A few days later - on Christmas morning 1895 - the bell rang out from its hilltop in Northwest Roanoke. It's been calling St. Andrew's parishioners to Mass ever since.

"It used to be, it would call to the people in the neighborhood: Get on up here. Church's about to start," St. Andrew's member Rick Stump says. "Now it's more of a sentimental-type thing."

These days, Roanoke is a much bigger place, and most St. Andrew's members live far enough away that they drive to Mass. But the bell still has special meaning for many parishioners. "It just sounds nice when you're sitting there in church," Stump said.

On Monday - Christmas morning 1995 - the Rev. James Fosnot commemorated the 100th anniversary of the first ringing of the St. Andrew's bell with a simple ceremony.

He walked out back of the church to the bell tower with the morning's altar servers, Billy Maas, 11, and Emily Maas, 9. A cold wind whipped through their thin vestments.

"Go see if it's frozen, Billy," the priest said as they approached the bell tower. "I hope it works."

Then, Fosnot read a prayer of blessing and rededication, speaking of how bells have long called Christians to worship.

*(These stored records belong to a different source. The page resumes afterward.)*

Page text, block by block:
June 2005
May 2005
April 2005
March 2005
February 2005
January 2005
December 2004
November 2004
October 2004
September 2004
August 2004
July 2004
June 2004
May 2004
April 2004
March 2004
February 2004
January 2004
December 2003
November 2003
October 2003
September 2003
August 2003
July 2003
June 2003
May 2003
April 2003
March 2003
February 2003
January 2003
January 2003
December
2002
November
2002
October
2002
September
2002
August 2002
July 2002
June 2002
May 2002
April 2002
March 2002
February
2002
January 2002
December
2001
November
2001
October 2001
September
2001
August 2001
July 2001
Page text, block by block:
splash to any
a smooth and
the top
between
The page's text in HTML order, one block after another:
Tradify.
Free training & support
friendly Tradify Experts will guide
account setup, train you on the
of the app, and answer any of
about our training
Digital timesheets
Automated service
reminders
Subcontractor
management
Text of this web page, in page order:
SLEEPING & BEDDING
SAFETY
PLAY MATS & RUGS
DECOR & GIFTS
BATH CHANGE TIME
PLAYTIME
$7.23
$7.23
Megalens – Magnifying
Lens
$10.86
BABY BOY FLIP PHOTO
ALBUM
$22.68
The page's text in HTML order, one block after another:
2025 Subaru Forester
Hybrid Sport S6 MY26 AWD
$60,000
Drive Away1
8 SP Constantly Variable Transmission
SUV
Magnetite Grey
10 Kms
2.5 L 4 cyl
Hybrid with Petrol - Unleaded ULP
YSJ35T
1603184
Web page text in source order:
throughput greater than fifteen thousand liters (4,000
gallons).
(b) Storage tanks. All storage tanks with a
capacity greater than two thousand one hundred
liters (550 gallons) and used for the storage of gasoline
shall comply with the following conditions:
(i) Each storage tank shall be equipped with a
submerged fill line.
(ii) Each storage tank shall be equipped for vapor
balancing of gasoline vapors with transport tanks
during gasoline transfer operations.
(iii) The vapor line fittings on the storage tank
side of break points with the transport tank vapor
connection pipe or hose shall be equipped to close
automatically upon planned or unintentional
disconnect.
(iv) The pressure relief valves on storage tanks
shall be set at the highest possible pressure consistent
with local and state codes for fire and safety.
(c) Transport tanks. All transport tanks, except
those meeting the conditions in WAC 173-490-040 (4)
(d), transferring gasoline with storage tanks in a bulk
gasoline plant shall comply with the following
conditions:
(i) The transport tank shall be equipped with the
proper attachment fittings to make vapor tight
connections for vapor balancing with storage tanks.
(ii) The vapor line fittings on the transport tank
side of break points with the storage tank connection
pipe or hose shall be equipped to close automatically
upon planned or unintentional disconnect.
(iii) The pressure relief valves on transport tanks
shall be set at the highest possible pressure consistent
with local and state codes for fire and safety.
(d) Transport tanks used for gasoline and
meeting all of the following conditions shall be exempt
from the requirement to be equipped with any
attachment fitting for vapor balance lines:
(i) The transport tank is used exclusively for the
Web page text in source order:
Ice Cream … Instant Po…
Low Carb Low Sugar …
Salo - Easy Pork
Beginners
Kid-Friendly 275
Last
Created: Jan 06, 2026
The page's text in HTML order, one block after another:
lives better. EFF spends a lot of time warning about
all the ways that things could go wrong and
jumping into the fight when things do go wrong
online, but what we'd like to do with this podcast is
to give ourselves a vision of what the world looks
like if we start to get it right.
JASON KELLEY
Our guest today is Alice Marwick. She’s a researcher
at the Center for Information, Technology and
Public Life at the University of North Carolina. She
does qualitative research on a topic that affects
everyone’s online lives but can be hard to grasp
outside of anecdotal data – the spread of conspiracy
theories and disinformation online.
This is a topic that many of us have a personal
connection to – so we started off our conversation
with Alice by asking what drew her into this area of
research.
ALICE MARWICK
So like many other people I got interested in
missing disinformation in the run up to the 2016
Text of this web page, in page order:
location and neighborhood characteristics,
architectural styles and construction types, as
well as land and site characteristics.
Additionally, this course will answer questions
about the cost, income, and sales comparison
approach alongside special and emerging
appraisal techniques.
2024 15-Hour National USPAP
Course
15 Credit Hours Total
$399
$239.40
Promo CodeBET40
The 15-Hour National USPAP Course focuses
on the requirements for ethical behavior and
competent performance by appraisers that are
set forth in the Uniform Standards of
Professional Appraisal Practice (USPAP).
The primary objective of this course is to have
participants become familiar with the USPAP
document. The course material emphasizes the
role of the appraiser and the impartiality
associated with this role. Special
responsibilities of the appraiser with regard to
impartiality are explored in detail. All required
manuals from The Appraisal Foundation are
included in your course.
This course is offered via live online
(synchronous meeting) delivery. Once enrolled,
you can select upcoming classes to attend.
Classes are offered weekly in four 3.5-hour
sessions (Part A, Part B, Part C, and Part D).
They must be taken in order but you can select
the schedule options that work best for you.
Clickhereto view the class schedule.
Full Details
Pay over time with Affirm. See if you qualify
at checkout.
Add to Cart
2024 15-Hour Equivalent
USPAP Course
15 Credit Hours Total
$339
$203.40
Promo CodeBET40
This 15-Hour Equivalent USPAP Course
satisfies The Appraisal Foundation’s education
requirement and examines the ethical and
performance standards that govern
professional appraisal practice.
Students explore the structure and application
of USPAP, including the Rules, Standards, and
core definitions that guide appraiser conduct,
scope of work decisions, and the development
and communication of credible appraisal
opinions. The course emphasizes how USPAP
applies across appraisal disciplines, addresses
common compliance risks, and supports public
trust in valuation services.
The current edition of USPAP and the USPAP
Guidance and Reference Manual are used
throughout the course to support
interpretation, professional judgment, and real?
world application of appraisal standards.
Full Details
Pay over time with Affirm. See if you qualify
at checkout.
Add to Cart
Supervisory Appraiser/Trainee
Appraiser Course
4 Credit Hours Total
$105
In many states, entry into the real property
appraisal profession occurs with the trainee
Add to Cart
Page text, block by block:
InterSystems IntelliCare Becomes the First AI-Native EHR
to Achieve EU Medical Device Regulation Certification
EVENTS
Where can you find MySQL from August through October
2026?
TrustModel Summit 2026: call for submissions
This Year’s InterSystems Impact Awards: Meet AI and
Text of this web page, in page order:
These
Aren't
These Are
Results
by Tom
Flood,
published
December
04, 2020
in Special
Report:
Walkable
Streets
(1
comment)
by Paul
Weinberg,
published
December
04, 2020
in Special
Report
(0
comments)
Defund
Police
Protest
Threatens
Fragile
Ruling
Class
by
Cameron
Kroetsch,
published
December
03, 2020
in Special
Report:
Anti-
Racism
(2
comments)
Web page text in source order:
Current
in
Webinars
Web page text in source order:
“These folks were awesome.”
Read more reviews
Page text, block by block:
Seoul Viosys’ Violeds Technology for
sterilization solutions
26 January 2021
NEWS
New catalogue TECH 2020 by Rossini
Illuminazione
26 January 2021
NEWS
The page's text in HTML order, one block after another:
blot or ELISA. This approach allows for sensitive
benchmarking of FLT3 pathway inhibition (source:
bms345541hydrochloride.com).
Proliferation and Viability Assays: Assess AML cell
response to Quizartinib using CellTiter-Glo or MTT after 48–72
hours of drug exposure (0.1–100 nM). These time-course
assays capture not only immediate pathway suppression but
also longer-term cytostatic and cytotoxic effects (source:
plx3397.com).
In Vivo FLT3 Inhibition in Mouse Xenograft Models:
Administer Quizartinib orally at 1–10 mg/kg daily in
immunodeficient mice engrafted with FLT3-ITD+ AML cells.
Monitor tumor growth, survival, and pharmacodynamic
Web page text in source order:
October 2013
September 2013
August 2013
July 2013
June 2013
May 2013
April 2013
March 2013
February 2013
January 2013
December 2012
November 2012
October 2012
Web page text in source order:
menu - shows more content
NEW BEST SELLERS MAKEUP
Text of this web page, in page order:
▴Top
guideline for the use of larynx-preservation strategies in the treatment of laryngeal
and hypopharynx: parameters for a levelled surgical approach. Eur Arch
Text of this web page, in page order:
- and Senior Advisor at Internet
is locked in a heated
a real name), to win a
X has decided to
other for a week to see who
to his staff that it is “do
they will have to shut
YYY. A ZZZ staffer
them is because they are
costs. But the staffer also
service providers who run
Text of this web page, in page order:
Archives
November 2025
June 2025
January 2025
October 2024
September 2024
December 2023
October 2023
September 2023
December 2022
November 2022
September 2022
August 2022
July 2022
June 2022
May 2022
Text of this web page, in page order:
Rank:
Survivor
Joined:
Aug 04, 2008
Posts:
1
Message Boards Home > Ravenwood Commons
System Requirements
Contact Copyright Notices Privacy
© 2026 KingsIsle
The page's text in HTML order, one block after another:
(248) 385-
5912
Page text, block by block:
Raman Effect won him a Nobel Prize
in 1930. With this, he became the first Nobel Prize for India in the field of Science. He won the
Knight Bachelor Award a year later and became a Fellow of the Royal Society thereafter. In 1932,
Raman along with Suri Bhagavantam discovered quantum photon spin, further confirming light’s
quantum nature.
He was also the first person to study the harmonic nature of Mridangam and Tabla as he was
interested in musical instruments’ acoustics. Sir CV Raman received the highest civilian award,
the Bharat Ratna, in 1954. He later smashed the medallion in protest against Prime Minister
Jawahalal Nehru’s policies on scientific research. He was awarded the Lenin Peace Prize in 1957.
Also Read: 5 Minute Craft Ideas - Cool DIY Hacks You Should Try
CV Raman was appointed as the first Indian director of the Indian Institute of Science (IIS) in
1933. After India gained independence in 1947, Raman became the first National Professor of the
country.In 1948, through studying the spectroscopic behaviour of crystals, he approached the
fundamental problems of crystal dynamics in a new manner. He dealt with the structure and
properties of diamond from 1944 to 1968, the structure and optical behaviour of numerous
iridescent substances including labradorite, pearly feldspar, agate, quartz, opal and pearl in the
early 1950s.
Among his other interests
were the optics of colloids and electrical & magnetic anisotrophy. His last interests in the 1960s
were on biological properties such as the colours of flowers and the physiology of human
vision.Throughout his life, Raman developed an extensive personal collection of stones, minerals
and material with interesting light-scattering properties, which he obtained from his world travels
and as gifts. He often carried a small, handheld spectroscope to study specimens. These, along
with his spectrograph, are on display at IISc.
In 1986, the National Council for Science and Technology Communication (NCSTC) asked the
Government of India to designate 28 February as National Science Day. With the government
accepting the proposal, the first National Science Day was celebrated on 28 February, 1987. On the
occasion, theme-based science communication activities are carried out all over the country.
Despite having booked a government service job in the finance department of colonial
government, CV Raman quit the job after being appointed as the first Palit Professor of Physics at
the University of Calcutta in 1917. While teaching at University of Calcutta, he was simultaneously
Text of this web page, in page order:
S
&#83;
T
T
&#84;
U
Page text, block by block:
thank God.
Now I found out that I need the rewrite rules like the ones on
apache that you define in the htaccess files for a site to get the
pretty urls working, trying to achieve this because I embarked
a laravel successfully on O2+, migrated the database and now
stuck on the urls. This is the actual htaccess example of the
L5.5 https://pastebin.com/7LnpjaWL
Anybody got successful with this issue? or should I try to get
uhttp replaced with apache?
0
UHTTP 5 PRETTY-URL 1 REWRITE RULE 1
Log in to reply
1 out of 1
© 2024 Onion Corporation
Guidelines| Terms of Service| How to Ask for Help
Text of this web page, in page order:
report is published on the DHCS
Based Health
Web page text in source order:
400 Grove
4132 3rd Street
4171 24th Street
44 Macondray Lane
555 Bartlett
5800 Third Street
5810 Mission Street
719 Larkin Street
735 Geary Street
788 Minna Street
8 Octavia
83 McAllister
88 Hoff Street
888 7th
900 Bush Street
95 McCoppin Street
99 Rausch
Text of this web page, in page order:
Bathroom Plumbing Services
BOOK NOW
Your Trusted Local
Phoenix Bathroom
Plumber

Then Billy and Emily went inside the tower to ring the 1,000-pound bell. They tugged the bell ropes as hard as they could. The bell rang, but not as loud as it usually does. Perhaps the bell indeed was frozen, Fosnot said. Billy Maas wondered if a squirrel had crawled into the belfry and died.

With that, the ceremony was over, and Billy, Emily and Fosnot went inside for the 9 a.m. Mass.

The bell, which is 35 inches tall and 38 inches in diameter, was the work of the Rev. John Lynch, who said the first Catholic Mass in Roanoke in 1882 in a railroad car. A year later, Roanoke's Catholics built a small red-brick church overlooking downtown Roanoke.

The metal for the bell was melted the night of Dec. 16, 1895, according to a history of St. Andrew's by Margaret Maier Cochener. Once it was finished, parishioners found it was too heavy for the belfry. So they quickly built a tower out front.

The current church building was completed five years later, and eventually a new bell tower was constructed behind it.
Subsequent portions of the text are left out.